> **What this task involves**
Which lines in the records below include the word "cells"? Report each of them in full.

[Source records]
== Segment start ==

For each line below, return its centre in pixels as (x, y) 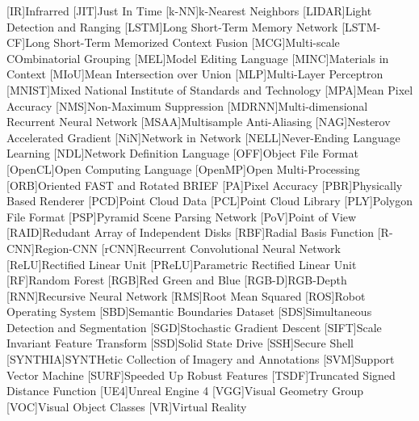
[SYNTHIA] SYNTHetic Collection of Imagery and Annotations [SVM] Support (201, 359)
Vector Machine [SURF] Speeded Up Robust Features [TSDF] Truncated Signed (201, 375)
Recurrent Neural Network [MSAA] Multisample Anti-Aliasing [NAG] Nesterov (199, 122)
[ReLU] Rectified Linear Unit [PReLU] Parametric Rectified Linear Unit (182, 264)
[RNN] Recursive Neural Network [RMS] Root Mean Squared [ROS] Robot (186, 295)
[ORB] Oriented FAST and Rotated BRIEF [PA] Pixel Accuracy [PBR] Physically (205, 185)
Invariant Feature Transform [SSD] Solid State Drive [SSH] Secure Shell (180, 343)
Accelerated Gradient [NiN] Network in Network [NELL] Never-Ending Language (203, 137)
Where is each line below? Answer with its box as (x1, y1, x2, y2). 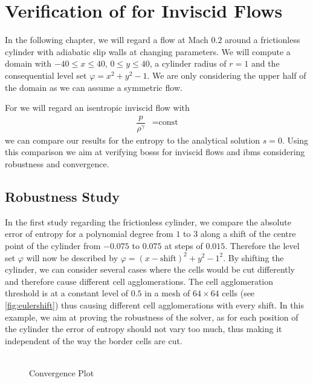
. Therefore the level (225, 239, 300, 251)
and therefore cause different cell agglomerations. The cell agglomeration (5, 275, 274, 287)
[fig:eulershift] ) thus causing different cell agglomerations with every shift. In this (5, 298, 304, 311)
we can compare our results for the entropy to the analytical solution (5, 133, 260, 146)
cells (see (222, 287, 255, 299)
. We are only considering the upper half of (147, 68, 306, 81)
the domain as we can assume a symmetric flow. (5, 81, 182, 93)
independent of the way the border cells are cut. (5, 334, 182, 347)
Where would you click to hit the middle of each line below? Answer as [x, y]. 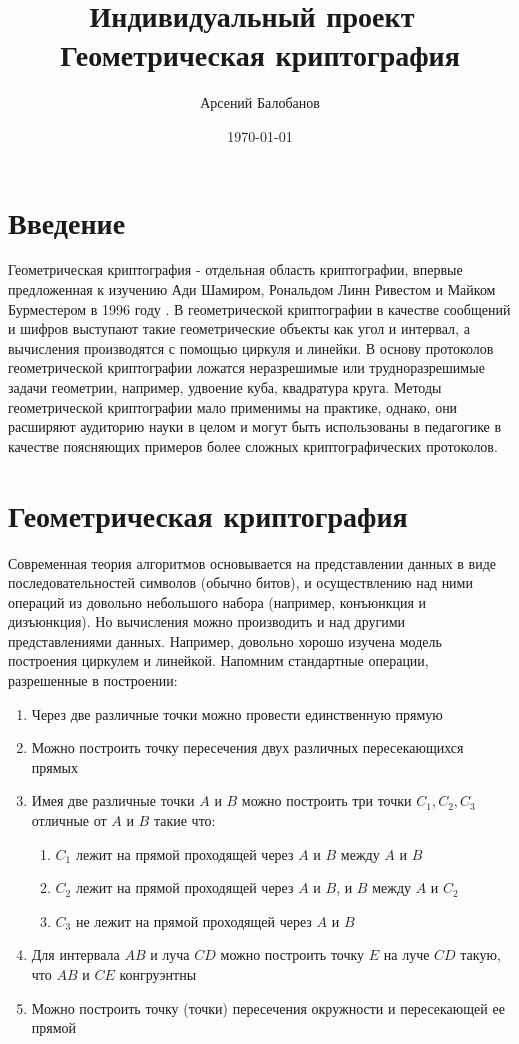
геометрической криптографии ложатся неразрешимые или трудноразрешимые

== Segment end ==

> **The completed task**
cells (see (222, 287, 255, 299)
independent of the way the border cells are cut. (5, 334, 182, 347)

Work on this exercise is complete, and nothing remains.